Traumatisme psychologique

Depuis sa fondation, il y a deux ans, le FFT a dépensé 25 millions de dollars zimbabwéens (un million de rands) pour venir en aide à une centaine de familles. Ce fonds de solidarité informel, qui sollicite les entreprises du pays et les donateurs étrangers, donne de quoi vivre trois mois à ceux qui ont tout perdu. L’essentiel de son effort, cependant, porte sur le traumatisme psychologique subi par les fermiers. «Il y a la peur, l’incertitude… Quand vous avez vu votre maison brûler, ce souvenir peut vous hanter pendant des années. Nous essayons d’encourager les fermiers, en leur disant que tout ça ne va pas durer très longtemps».

L’air désolé, Leslie de Jager, un grand exploitant de fleurs et de tabac de Chinhoyi, à 120 km au nord de Harare, regarde chez son fils une cassette vidéo qui montre le pillage de sa maison, en août dernier. Tournées par une compagnie d’assurances, ces images de grilles pliées, de plafonds éventrés et de cadres de fenêtres arrachés lui soulèvent encore le cœur. La semaine dernière, l’un des ses deux fils a été agressé sur l’une des trois fermes familiales, aux trois quarts envahies. Nuque et bras entaillés à coups de lance, il s’est retrouvé en soins intensifs à l’hôpital de Harare.

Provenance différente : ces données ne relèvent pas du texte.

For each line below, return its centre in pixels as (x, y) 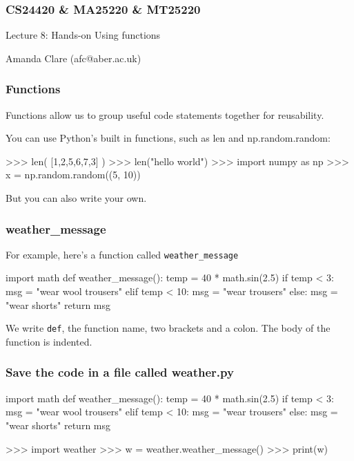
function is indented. (49, 341)
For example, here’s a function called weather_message (122, 254)
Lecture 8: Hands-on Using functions (83, 35)
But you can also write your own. (76, 198)
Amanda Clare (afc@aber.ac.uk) (73, 58)
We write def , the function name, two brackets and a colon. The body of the (168, 328)
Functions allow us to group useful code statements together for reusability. (165, 114)
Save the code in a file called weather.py (120, 372)
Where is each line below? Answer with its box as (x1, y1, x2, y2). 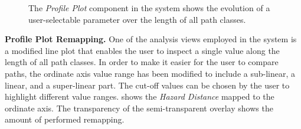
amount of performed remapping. (5, 113, 125, 125)
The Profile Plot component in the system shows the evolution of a (28, 2, 270, 13)
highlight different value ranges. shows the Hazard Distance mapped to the (5, 90, 274, 103)
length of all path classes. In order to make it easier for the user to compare (5, 56, 279, 68)
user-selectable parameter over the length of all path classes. (28, 13, 246, 25)
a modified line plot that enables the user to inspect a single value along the (5, 44, 280, 56)
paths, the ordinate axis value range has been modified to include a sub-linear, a (5, 67, 295, 79)
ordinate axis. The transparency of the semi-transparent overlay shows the (5, 101, 273, 114)
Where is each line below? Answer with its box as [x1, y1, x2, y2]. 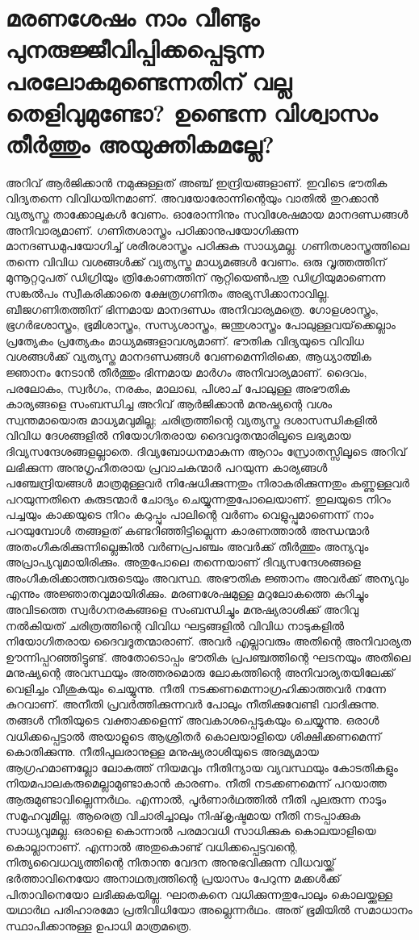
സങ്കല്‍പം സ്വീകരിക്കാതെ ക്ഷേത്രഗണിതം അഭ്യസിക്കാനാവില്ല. [6, 285, 330, 302]
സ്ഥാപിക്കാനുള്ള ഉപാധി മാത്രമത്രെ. [6, 917, 192, 934]
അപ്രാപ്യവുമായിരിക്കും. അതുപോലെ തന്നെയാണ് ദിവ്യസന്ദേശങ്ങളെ [6, 554, 361, 570]
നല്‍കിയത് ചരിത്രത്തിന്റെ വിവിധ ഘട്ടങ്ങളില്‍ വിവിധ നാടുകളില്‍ [6, 616, 345, 633]
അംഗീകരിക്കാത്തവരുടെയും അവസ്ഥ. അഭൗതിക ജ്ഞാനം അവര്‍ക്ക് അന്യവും [6, 569, 409, 586]
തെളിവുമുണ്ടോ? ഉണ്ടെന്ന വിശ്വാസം [6, 95, 378, 128]
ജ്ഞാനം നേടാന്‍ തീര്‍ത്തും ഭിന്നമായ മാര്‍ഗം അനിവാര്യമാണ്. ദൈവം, [6, 364, 367, 380]
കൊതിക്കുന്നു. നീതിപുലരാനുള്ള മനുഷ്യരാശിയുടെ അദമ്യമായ [6, 743, 319, 760]
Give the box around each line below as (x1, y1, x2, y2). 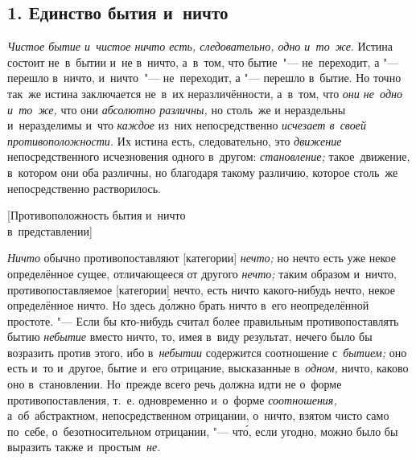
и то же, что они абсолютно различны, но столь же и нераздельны (7, 101, 346, 117)
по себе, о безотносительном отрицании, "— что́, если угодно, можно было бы (7, 422, 398, 439)
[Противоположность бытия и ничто (7, 207, 186, 224)
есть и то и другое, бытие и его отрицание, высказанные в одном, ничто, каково (7, 359, 409, 376)
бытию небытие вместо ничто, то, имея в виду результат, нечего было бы (7, 328, 373, 345)
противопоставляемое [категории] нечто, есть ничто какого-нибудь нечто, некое (7, 281, 395, 298)
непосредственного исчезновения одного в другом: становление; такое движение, (7, 148, 410, 165)
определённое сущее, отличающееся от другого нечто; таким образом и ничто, (7, 265, 397, 281)
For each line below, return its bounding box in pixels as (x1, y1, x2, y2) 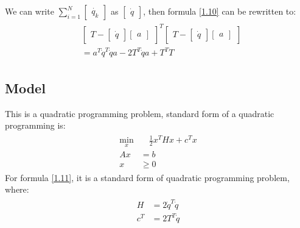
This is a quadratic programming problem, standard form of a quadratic (5, 107, 274, 119)
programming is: (5, 119, 66, 132)
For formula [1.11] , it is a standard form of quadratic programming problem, (5, 171, 290, 183)
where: (5, 183, 29, 196)
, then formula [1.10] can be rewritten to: (143, 5, 296, 17)
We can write (5, 5, 54, 17)
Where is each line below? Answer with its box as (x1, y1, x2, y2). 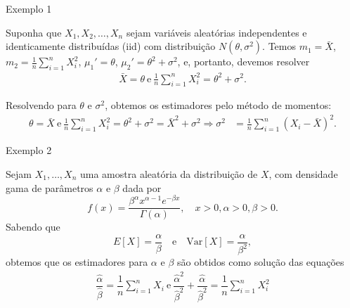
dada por (122, 180, 162, 195)
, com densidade (268, 167, 338, 181)
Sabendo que (6, 219, 60, 234)
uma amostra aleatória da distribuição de (80, 167, 258, 181)
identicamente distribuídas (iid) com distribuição (6, 39, 216, 53)
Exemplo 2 (6, 143, 52, 158)
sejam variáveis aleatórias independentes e (126, 25, 307, 39)
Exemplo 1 (6, 1, 52, 15)
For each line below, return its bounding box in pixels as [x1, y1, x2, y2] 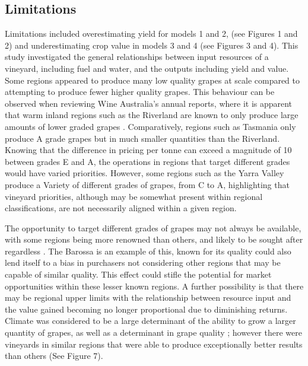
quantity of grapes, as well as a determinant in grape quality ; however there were [5, 326, 302, 339]
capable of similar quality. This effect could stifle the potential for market [5, 268, 272, 281]
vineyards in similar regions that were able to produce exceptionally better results [5, 338, 303, 350]
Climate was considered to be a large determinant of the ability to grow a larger [5, 314, 296, 327]
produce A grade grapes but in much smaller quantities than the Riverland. [5, 132, 280, 144]
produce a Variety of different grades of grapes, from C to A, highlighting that [5, 178, 290, 190]
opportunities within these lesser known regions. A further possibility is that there [5, 279, 304, 292]
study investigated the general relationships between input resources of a [5, 50, 269, 63]
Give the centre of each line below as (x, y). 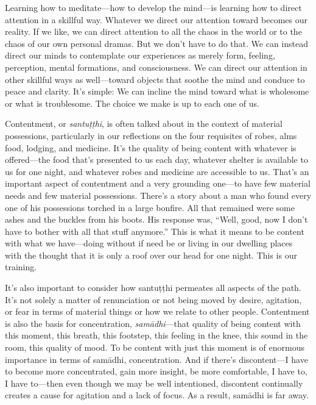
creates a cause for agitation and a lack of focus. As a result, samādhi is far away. (157, 395)
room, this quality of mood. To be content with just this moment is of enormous (155, 347)
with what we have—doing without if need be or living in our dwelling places (149, 243)
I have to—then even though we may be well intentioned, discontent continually (154, 383)
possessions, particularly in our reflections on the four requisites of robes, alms (151, 135)
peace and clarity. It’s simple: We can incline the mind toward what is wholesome (157, 91)
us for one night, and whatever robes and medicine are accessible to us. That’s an (157, 171)
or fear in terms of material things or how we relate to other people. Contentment (157, 311)
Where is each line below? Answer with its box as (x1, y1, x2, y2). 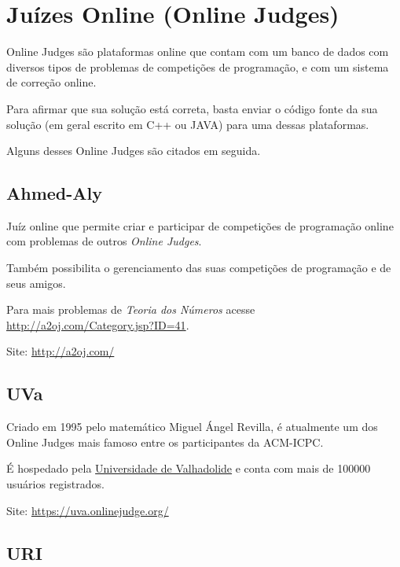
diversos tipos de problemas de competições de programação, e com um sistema (6, 58, 389, 75)
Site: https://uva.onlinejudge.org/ (6, 502, 169, 518)
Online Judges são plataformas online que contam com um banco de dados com (6, 43, 389, 60)
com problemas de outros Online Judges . (6, 233, 202, 249)
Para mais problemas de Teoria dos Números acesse (6, 301, 255, 318)
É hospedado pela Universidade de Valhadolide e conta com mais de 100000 (6, 460, 371, 477)
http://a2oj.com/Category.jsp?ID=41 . (6, 316, 189, 333)
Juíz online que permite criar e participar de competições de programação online (6, 217, 394, 234)
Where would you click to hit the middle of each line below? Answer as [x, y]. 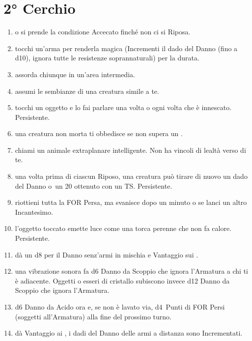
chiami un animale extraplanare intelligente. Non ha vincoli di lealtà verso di [130, 150]
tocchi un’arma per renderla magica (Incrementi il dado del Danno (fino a [126, 48]
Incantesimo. [34, 212]
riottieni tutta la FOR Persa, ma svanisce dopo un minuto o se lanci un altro [131, 202]
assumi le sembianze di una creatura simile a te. [87, 91]
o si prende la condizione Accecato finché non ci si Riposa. [103, 32]
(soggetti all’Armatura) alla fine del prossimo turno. [93, 316]
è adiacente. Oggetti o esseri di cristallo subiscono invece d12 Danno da [122, 280]

Leslie de Jager, cependant, a décidé de résister. «Pour rester positif et ne pas sombrer dans la dépression, je joue au golf», dit-il. «Sur le green, on se concentre sur la balle, et pas sur les problèmes de la ferme, dit-il. On peut aussi s’imaginer que la balle est la tête du ministre de l’Information, et taper aussi fort que possible!» Leslie de Jager n’a envisagé aucun plan de secours, en cas de victoire de Robert Mugabe et d’aggravation de la situation. «Mes enfants me disent que je suis dans le déni, sourit-il. Nous verrons bien après les résultats. S’il faut partir, nous irons vers le Nord. C’est la frontière la plus proche».